Empresário se torna o primeiro ex-presidente a ser processado criminalmente na Justiça. EUA passam pelo primeiro grande teste institucional. O promotor Alvin L. Bragg anuncirá formalmente as acusações nesta terça-feira

Trump indiciado por crimes

Os problemas do ex-presidente Donald Trump com a Justiça dos Estados Unidos se tornaram finalmente um problema de verdade. Um grande júri de Manhattan indiciou-o na quinta-feira, 31, por corrupção. Ele pagou pelo silêncio de uma estrela pornô. É um acontecimento histórico que vai abalar a corrida presidencial de 2024 e marcar o ex-presidente como o primeiro a enfrentar acusações criminais.

Na noite de quinta-feira, depois que as notícias das acusações foram amplamente divulgadas, o escritório do promotor público  Alvin L. Bragg confirmou que Trump havia sido indiciado e que os promotores haviam contatado o advogado do milionário americano para coordenar sua entrega às autoridades em Manhattan.

É provável que Trump se entregue na terça-feira, momento em que o ex-presidente será fotografado e tirará suas impressões digitais nas entranhas de um tribunal do estado de Nova York. Isso tudo acompanhado por com agentes do serviço secreto a reboque. Os Estados Unidos jamais enfrentaram situação semelhante desde 4 de julho de 1776, quando foi declarado independente.

Na terça-feira, 4 de abril, Trump será então indiciado e, neste  momento, que as acusações específicas serão reveladas oficialmente. O ex-presidente enfrenta mais de duas dúzias de acusações, de acordo com duas pessoas familiarizadas com o assunto.

Durante décadas, Trump evitou acusações criminais, apesar do escrutínio de promotores em investigações persistentes repetidas vezes, criando uma aura de invencibilidade legal que a acusação da Promotoria de Manhattan agora ameaça conseguir finalmente furar.

Mas, ao contrário das investigações que surgiram durante seu tempo na Casa Branca — quando enfrentou questionamentos sobre suas táticas ostensivamente agressivas no cenário internacional, suas tentativas de derrubar a eleição de 2020 e sua convocação de uma multidão para invadir o Capitólio dos EUA — o caso que o levará às barras da Justiça criminal é construído em torno de um episódio espalhafatoso que antecede sua gestão na Casa Branca. O apresentador de reality show do início dos anos 2000 que se tornou candidato presidencial e chocou o establishment político ao vencer ninguém menos que Hillary Clinton, enfrenta a Justila pelo pagamento clandestino que enterrou um escândalo sexual no final da campanha de 2016.

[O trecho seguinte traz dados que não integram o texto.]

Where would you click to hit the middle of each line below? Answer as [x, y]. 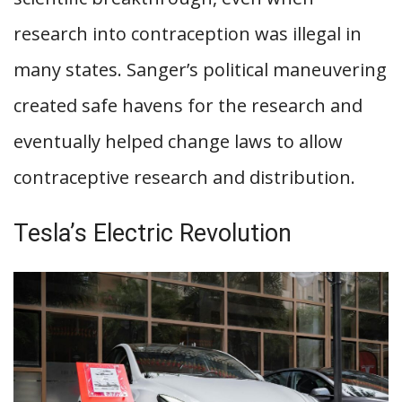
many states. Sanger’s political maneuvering [200, 70]
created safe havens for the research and [188, 106]
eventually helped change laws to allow [178, 142]
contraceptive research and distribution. [184, 178]
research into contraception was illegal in [188, 34]
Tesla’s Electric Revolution [153, 234]
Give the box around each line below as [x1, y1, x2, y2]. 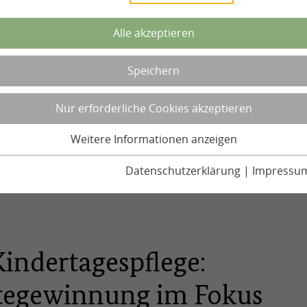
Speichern [127, 63, 180, 78]
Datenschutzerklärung [125, 163, 241, 178]
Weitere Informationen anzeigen [70, 132, 237, 147]
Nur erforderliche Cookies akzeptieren [55, 101, 252, 116]
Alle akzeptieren [112, 25, 195, 40]
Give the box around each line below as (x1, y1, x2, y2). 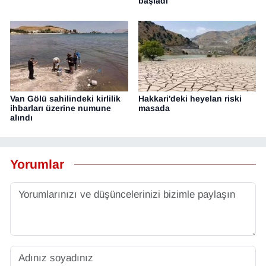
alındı (10, 112, 33, 122)
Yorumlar (10, 157, 64, 172)
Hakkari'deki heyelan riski (138, 93, 242, 103)
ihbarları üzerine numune (10, 103, 111, 113)
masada (138, 103, 170, 113)
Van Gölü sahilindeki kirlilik (10, 93, 121, 103)
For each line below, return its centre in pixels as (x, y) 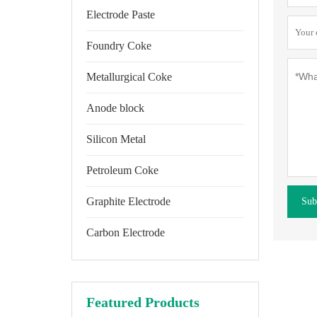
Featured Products (143, 302)
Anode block (115, 108)
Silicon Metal (116, 139)
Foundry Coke (119, 46)
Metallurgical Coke (129, 77)
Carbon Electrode (125, 232)
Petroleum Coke (122, 170)
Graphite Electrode (128, 201)
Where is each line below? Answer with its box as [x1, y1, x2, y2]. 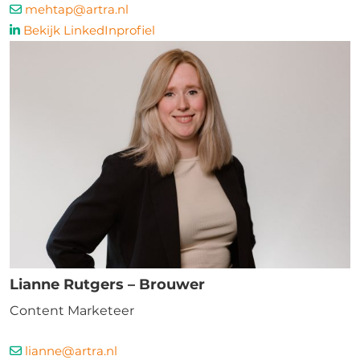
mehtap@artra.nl [25, 2, 129, 17]
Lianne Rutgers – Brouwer [10, 276, 205, 293]
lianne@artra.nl [25, 343, 117, 358]
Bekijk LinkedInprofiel [23, 22, 155, 38]
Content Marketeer [10, 303, 134, 318]
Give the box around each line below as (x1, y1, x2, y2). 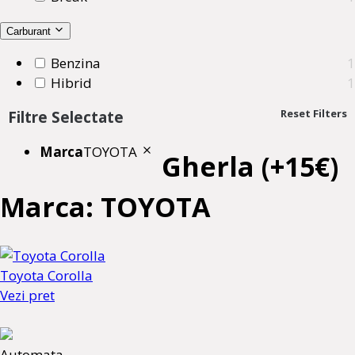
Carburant (6, 25, 54, 37)
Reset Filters (281, 106, 347, 120)
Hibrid (51, 74, 92, 92)
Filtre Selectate (8, 107, 124, 128)
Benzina (51, 54, 101, 72)
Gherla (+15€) (162, 147, 338, 185)
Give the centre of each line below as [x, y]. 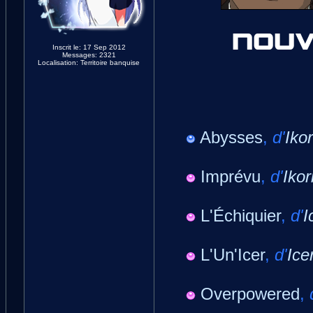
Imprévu [230, 176]
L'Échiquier [240, 216]
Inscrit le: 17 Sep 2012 [89, 47]
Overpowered [250, 294]
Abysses [231, 137]
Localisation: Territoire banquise [89, 63]
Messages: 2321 [89, 55]
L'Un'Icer [232, 255]
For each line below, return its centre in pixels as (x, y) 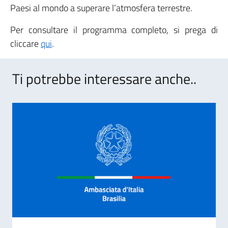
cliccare (25, 44)
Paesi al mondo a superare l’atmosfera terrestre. (101, 8)
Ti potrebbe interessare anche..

Em uma declaração oficial à imprensa, Trump atacou Bragg, um promotor democrata, e retratou o caso como a continuação de uma caça às bruxas. “Isso é perseguição política e interferência eleitoral no nível mais alto da história”, disse o ex-presidente, chamando Bragg de “uma desgraça” e se apresentando como “uma pessoa completamente inocente”.

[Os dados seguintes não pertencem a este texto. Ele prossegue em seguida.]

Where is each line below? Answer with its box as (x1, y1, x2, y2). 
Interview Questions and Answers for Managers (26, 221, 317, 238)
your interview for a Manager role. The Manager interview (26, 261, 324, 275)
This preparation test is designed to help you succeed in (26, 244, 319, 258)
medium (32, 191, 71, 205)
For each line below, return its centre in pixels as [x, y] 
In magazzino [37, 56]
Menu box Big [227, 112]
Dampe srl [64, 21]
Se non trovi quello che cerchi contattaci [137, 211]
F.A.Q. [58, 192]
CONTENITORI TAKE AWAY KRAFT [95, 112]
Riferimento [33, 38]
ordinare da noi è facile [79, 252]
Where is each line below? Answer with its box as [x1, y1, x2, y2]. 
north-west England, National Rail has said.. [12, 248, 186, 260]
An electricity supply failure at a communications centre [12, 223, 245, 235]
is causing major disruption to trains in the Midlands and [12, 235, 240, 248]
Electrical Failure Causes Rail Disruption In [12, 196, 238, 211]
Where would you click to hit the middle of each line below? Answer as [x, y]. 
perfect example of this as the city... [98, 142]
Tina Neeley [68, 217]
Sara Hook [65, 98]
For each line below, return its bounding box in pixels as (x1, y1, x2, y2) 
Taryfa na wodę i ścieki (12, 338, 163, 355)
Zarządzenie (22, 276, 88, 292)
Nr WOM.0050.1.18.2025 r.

Trump, que sempre negou todas as irregularidades, já pediu a seus seguidores que protestassem contra sua prisão, em uma linguagem que lembra suas postagens nas redes sociais nas semanas anteriores ao ataque de 6 de janeiro de 2021 ao Capitólio por seus apoiadores. Ele também negou qualquer caso com a estrela pornô Stormy Daniels, que estava tentando vender sua história de um encontro amoroso com Trump durante a campanha de 2016.

“O presidente Trump não cometeu nenhum crime”, disseram  em nota os advogados do ex-presidente, Susan R. Necheles e Joseph Tacopina, em um comunicado. “Vamos lutar vigorosamente contra essa acusação política no tribunal”.

Trump indiciado por crimes
BOMBSHELL A ex-atriz pornô Stormy Daniels é o pivô da crise em Trump está enrascado. Ela recebeu por fora US$ 130 mil para não delatar escândalo sexual

Bragg é o primeiro promotor a indiciar Trump, mas pode não ser o último. As ações contra o ex-presidente em torno da campanha eleitoral são agora o foco de uma investigação federal, e um promotor da Geórgia está nos estágios finais de outra sobre as tentativas de Trump de reverter os resultados eleitorais naquele estado.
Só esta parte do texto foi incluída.